Among the entries, find each line that includes the string "total" and list it.

START AVAILABLE DATA

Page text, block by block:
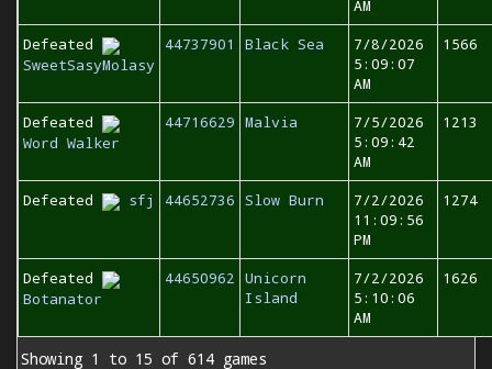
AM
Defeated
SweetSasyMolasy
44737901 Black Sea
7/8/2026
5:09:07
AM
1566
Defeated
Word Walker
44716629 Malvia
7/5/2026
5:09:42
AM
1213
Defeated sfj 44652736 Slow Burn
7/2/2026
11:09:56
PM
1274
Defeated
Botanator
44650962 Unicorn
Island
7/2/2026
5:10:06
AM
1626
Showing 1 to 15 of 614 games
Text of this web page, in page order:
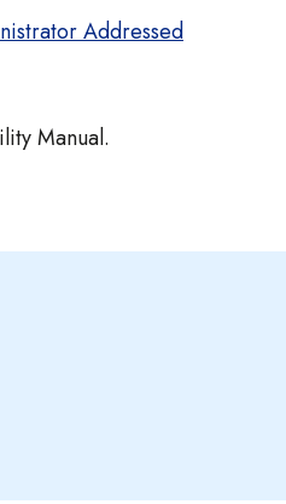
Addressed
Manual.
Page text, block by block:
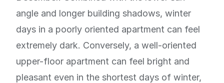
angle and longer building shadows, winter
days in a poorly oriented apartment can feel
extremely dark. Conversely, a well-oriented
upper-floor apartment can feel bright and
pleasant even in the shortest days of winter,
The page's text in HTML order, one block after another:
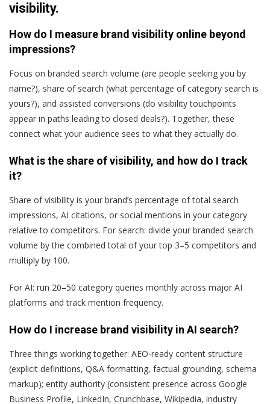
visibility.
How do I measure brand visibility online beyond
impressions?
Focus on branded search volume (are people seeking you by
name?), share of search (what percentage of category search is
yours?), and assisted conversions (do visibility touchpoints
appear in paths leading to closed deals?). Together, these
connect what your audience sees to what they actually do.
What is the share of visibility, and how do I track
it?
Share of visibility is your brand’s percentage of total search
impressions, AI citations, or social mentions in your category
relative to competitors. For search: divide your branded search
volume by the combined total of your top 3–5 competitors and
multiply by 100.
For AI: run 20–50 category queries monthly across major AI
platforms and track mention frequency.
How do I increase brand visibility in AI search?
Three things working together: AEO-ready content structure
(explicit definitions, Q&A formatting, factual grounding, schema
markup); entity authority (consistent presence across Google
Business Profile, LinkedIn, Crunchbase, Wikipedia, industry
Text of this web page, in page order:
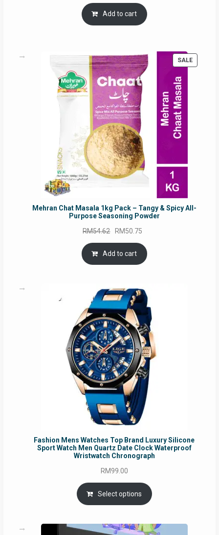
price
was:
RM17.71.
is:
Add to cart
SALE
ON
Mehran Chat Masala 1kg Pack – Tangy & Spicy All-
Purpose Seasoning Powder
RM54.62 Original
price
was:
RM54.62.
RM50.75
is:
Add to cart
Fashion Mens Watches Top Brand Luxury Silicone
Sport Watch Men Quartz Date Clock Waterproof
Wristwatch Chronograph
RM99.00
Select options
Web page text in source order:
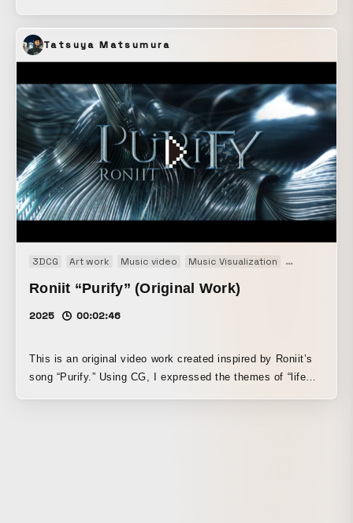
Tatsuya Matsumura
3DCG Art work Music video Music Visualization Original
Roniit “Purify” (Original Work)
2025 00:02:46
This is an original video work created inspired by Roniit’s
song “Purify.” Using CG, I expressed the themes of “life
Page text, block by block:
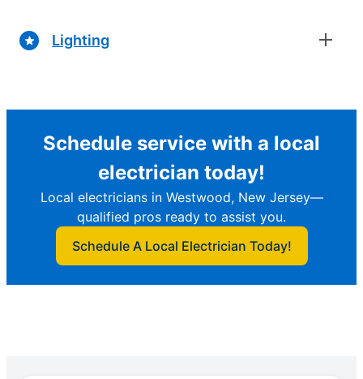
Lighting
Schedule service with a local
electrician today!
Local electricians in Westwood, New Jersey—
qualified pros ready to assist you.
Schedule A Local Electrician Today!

END AVAILABLE DATA
START AVAILABLE DATA

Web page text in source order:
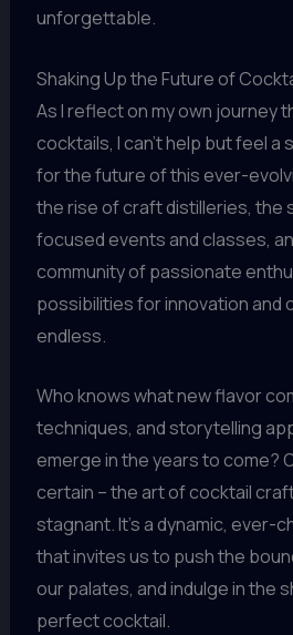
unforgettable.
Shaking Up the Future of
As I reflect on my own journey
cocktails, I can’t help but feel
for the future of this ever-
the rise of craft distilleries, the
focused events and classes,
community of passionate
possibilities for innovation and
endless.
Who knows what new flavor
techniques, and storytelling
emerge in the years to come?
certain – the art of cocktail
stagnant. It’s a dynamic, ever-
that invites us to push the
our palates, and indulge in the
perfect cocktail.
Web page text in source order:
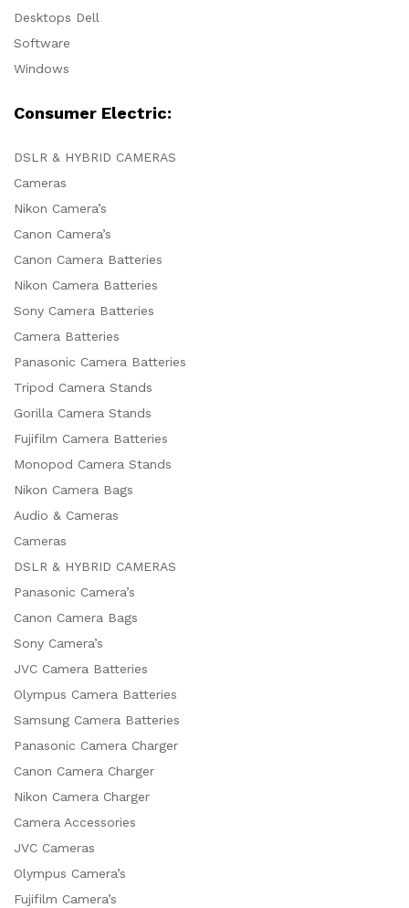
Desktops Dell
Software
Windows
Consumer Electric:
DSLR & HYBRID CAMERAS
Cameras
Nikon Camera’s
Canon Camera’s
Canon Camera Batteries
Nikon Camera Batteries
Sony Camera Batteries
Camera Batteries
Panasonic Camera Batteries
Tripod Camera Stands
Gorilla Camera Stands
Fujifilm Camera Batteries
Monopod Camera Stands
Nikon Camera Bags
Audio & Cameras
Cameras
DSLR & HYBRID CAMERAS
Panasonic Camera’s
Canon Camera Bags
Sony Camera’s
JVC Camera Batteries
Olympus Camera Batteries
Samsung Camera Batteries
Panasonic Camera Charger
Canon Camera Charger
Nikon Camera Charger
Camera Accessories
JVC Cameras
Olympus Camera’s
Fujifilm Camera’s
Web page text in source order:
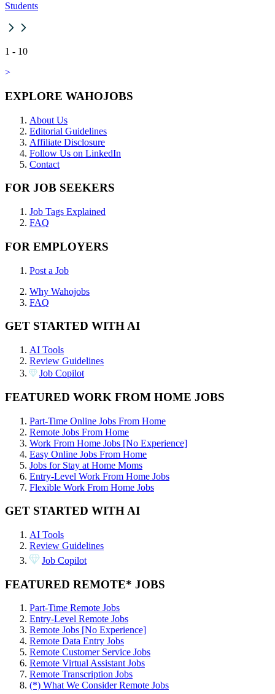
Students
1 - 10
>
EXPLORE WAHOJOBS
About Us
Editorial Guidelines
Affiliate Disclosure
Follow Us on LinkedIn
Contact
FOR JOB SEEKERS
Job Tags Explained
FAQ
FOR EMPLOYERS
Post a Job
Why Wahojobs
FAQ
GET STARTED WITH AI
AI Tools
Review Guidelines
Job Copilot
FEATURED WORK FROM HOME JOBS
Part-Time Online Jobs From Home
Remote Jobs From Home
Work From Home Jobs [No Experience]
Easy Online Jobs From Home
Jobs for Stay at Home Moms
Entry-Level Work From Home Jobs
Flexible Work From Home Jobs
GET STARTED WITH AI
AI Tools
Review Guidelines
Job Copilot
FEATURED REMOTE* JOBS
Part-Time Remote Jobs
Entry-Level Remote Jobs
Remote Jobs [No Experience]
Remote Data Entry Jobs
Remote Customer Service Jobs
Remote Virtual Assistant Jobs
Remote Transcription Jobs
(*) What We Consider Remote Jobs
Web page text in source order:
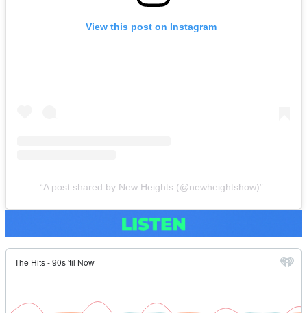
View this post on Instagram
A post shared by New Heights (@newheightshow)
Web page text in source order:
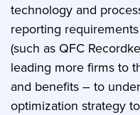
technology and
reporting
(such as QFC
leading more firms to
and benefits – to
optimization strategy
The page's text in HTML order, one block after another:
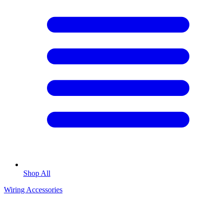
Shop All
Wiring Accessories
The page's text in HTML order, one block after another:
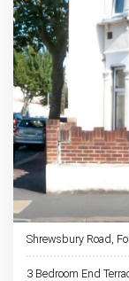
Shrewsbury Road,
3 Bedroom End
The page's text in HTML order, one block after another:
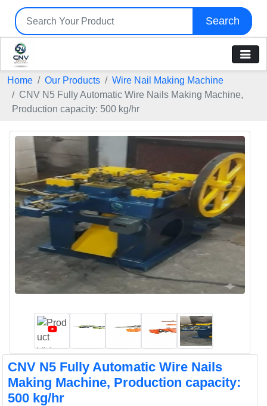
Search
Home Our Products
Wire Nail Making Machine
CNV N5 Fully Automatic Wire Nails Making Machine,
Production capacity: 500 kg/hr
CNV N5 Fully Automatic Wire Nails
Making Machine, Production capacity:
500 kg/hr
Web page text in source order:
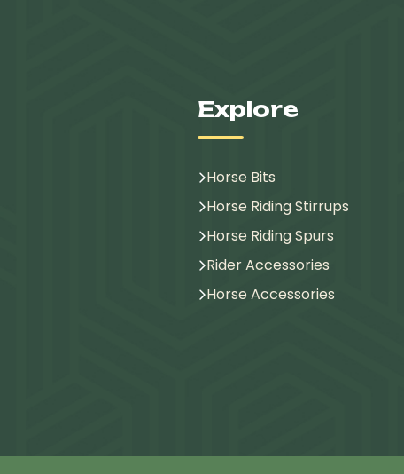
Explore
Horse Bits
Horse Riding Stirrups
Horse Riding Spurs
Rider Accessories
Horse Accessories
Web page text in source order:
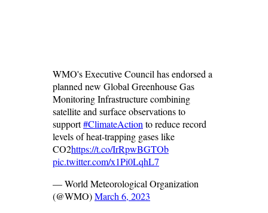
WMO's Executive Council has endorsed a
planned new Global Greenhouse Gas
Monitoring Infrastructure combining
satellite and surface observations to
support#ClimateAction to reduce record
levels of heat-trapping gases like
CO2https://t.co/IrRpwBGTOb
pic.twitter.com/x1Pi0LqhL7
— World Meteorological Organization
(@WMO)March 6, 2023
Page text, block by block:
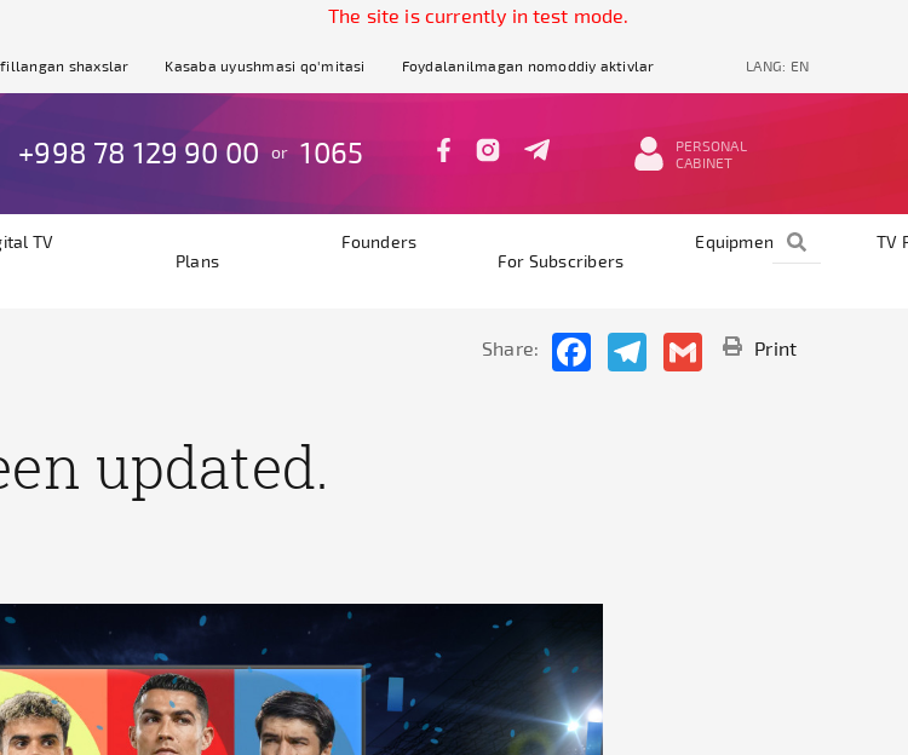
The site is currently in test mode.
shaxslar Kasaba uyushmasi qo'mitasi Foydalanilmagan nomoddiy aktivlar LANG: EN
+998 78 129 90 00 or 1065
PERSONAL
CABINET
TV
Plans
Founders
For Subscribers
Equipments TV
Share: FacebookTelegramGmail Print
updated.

END AVAILABLE DATA
START AVAILABLE DATA

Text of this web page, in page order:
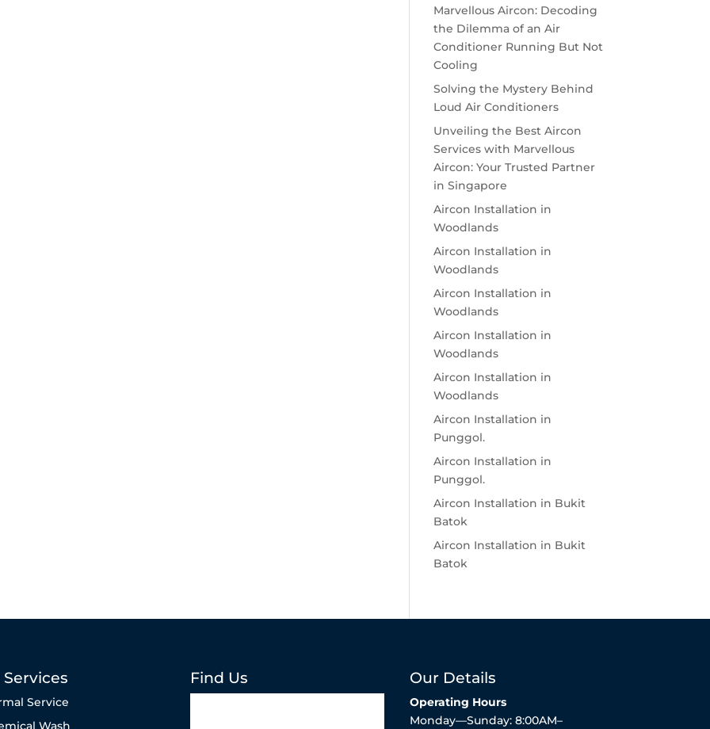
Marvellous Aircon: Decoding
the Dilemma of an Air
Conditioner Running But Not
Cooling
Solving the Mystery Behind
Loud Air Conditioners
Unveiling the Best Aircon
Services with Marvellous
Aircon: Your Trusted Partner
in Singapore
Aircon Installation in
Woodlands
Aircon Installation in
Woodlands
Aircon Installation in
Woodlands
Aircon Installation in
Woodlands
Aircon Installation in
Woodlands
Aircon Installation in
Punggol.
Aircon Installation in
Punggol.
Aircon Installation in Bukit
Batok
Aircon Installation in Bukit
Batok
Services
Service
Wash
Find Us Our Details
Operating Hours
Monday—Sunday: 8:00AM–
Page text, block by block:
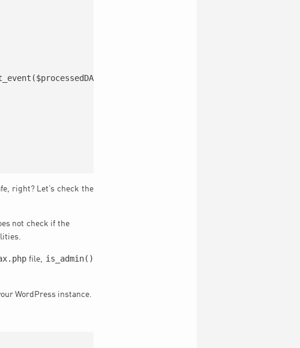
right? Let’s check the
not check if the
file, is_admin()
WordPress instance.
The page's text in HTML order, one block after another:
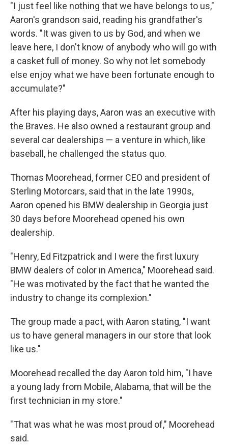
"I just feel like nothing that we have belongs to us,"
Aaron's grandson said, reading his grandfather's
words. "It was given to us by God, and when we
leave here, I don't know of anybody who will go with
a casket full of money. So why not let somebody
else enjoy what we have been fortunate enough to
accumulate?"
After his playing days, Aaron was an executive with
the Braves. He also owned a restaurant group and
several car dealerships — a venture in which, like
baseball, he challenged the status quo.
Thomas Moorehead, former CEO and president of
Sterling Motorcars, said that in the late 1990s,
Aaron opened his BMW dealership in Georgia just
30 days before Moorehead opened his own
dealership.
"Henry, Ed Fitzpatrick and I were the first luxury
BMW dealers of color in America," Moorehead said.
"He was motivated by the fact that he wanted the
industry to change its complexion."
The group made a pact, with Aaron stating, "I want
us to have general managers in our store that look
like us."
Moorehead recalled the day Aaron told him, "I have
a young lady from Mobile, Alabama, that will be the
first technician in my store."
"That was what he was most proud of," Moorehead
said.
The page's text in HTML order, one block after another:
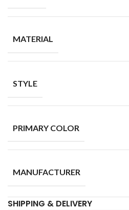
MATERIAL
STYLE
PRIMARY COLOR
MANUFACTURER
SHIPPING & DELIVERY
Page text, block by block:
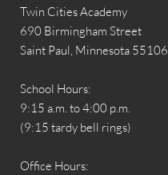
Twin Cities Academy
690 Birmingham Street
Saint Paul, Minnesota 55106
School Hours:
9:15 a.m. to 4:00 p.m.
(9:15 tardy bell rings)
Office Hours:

END AVAILABLE DATA

RESPONSE:
Share of visibility is your brand’s percentage of total search
volume by the combined total of your top 3–5 competitors and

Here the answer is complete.